[Stored data entries]
———
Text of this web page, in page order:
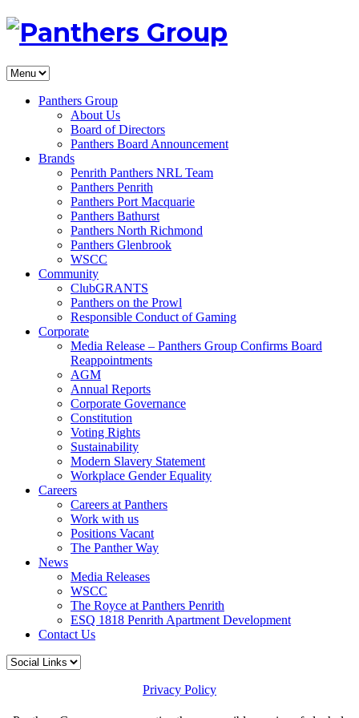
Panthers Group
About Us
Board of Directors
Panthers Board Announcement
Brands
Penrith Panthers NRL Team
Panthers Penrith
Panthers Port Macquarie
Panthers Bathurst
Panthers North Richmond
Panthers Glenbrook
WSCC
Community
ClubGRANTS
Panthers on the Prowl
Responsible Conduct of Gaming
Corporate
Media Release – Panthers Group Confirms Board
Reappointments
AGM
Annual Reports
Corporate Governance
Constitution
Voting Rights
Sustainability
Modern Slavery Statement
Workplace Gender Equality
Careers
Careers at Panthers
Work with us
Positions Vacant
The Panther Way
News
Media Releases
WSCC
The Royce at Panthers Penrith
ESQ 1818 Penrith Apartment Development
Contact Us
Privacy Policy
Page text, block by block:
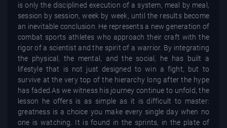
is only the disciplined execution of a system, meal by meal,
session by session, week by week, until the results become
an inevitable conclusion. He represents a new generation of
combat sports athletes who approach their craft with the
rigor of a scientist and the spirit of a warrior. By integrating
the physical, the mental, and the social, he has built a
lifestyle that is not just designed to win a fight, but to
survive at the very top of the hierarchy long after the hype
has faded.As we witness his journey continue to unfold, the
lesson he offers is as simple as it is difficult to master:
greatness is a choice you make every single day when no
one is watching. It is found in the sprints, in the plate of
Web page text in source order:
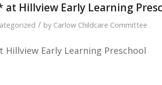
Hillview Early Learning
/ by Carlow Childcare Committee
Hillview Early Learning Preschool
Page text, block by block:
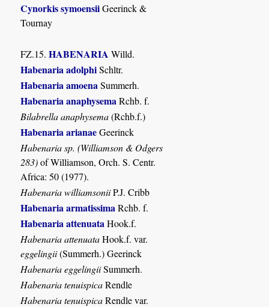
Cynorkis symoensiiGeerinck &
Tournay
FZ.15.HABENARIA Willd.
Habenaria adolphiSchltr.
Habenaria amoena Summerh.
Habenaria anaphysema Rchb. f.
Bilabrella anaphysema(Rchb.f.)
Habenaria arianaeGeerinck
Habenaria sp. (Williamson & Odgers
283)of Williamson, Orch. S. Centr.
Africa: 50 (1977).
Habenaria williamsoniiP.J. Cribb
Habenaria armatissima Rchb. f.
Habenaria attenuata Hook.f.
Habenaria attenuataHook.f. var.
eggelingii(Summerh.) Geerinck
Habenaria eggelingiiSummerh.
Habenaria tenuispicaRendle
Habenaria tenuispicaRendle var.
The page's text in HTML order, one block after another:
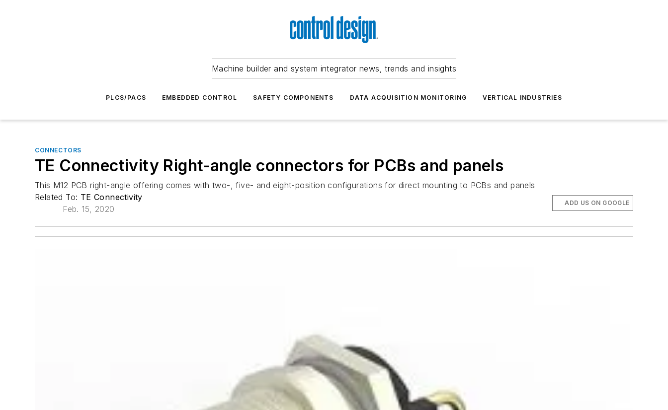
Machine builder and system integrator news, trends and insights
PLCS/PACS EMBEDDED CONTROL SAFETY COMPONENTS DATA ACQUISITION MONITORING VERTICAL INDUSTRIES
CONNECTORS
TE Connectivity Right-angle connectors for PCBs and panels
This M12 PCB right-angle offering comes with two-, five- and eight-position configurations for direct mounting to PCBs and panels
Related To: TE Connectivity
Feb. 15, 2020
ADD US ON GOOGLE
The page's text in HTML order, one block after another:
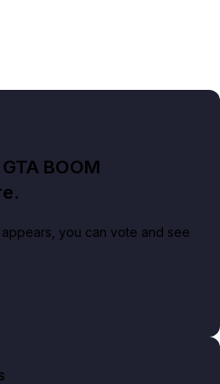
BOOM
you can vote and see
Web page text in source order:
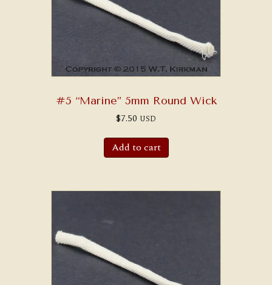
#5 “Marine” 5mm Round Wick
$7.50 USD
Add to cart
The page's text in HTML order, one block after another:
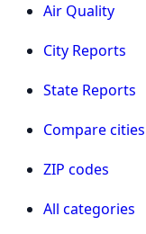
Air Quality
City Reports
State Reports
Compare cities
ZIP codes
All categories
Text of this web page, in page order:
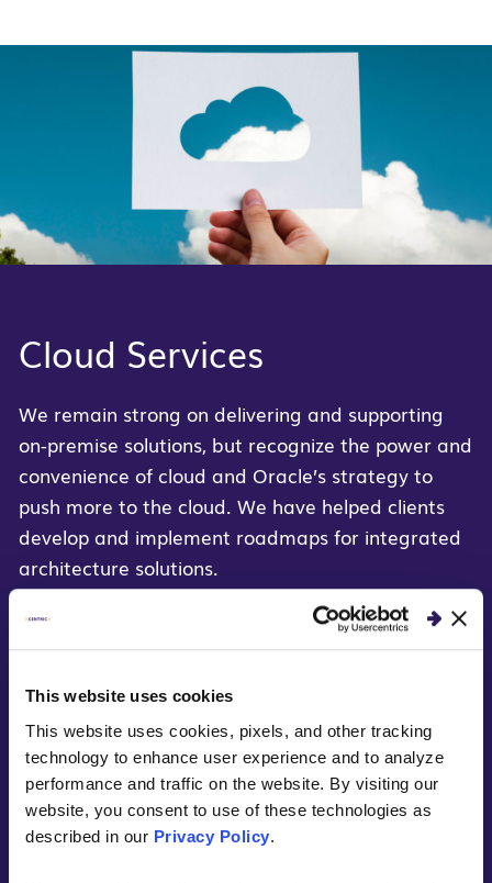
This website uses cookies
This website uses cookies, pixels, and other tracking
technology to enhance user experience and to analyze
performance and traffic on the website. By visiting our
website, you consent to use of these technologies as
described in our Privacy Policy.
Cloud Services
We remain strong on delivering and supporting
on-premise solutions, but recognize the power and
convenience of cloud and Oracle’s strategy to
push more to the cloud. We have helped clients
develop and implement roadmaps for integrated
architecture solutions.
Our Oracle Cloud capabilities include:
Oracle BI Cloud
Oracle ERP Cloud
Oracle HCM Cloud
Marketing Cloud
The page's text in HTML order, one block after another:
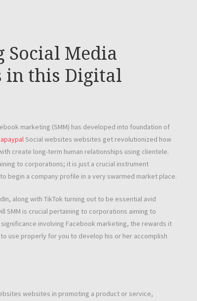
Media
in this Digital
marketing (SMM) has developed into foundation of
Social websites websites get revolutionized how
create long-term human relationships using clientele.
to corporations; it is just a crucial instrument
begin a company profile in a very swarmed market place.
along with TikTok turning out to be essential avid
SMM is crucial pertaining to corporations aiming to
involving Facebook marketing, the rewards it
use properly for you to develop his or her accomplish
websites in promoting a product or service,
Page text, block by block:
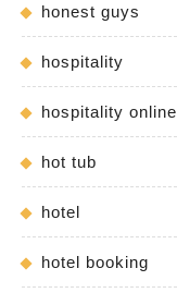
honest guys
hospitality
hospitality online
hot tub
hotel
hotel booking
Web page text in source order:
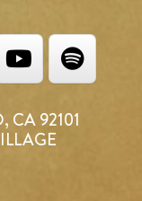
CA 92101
———
[EXERCISE REQUIREMENTS]
An exact copy of the records is required. Pictures do not belong in it.

[EXERCISE OUTPUT]
Text of this web page, in page order:
Panthers Group
About Us
Board of Directors
Panthers Board Announcement
Brands
Penrith Panthers NRL Team
Panthers Penrith
Panthers Port Macquarie
Panthers Bathurst
Panthers North Richmond
Panthers Glenbrook
WSCC
Community
ClubGRANTS
Panthers on the Prowl
Responsible Conduct of Gaming
Corporate
Media Release – Panthers Group Confirms Board
Reappointments
AGM
Annual Reports
Corporate Governance
Constitution
Voting Rights
Sustainability
Modern Slavery Statement
Workplace Gender Equality
Careers
Careers at Panthers
Work with us
Positions Vacant
The Panther Way
News
Media Releases
WSCC
The Royce at Panthers Penrith
ESQ 1818 Penrith Apartment Development
Contact Us
Privacy Policy
Page text, block by block:
is only the disciplined execution of a system, meal by meal,
session by session, week by week, until the results become
an inevitable conclusion. He represents a new generation of
combat sports athletes who approach their craft with the
rigor of a scientist and the spirit of a warrior. By integrating
the physical, the mental, and the social, he has built a
lifestyle that is not just designed to win a fight, but to
survive at the very top of the hierarchy long after the hype
has faded.As we witness his journey continue to unfold, the
lesson he offers is as simple as it is difficult to master:
greatness is a choice you make every single day when no
one is watching. It is found in the sprints, in the plate of
Web page text in source order:
Hillview Early Learning
/ by Carlow Childcare Committee
Hillview Early Learning Preschool
Page text, block by block:
Cynorkis symoensiiGeerinck &
Tournay
FZ.15.HABENARIA Willd.
Habenaria adolphiSchltr.
Habenaria amoena Summerh.
Habenaria anaphysema Rchb. f.
Bilabrella anaphysema(Rchb.f.)
Habenaria arianaeGeerinck
Habenaria sp. (Williamson & Odgers
283)of Williamson, Orch. S. Centr.
Africa: 50 (1977).
Habenaria williamsoniiP.J. Cribb
Habenaria armatissima Rchb. f.
Habenaria attenuata Hook.f.
Habenaria attenuataHook.f. var.
eggelingii(Summerh.) Geerinck
Habenaria eggelingiiSummerh.
Habenaria tenuispicaRendle
Habenaria tenuispicaRendle var.
The page's text in HTML order, one block after another:
Machine builder and system integrator news, trends and insights
PLCS/PACS EMBEDDED CONTROL SAFETY COMPONENTS DATA ACQUISITION MONITORING VERTICAL INDUSTRIES
CONNECTORS
TE Connectivity Right-angle connectors for PCBs and panels
This M12 PCB right-angle offering comes with two-, five- and eight-position configurations for direct mounting to PCBs and panels
Related To: TE Connectivity
Feb. 15, 2020
ADD US ON GOOGLE
The page's text in HTML order, one block after another:
BOOM
you can vote and see
Web page text in source order:
#5 “Marine” 5mm Round Wick
$7.50 USD
Add to cart
The page's text in HTML order, one block after another:
Air Quality
City Reports
State Reports
Compare cities
ZIP codes
All categories
Text of this web page, in page order:
This website uses cookies
This website uses cookies, pixels, and other tracking
technology to enhance user experience and to analyze
performance and traffic on the website. By visiting our
website, you consent to use of these technologies as
described in our Privacy Policy.
Cloud Services
We remain strong on delivering and supporting
on-premise solutions, but recognize the power and
convenience of cloud and Oracle’s strategy to
push more to the cloud. We have helped clients
develop and implement roadmaps for integrated
architecture solutions.
Our Oracle Cloud capabilities include:
Oracle BI Cloud
Oracle ERP Cloud
Oracle HCM Cloud
Marketing Cloud
The page's text in HTML order, one block after another:
Media
in this Digital
marketing (SMM) has developed into foundation of
Social websites websites get revolutionized how
create long-term human relationships using clientele.
to corporations; it is just a crucial instrument
begin a company profile in a very swarmed market place.
along with TikTok turning out to be essential avid
SMM is crucial pertaining to corporations aiming to
involving Facebook marketing, the rewards it
use properly for you to develop his or her accomplish
websites in promoting a product or service,
Page text, block by block:
honest guys
hospitality
hospitality online
hot tub
hotel
hotel booking
Web page text in source order:
CA 92101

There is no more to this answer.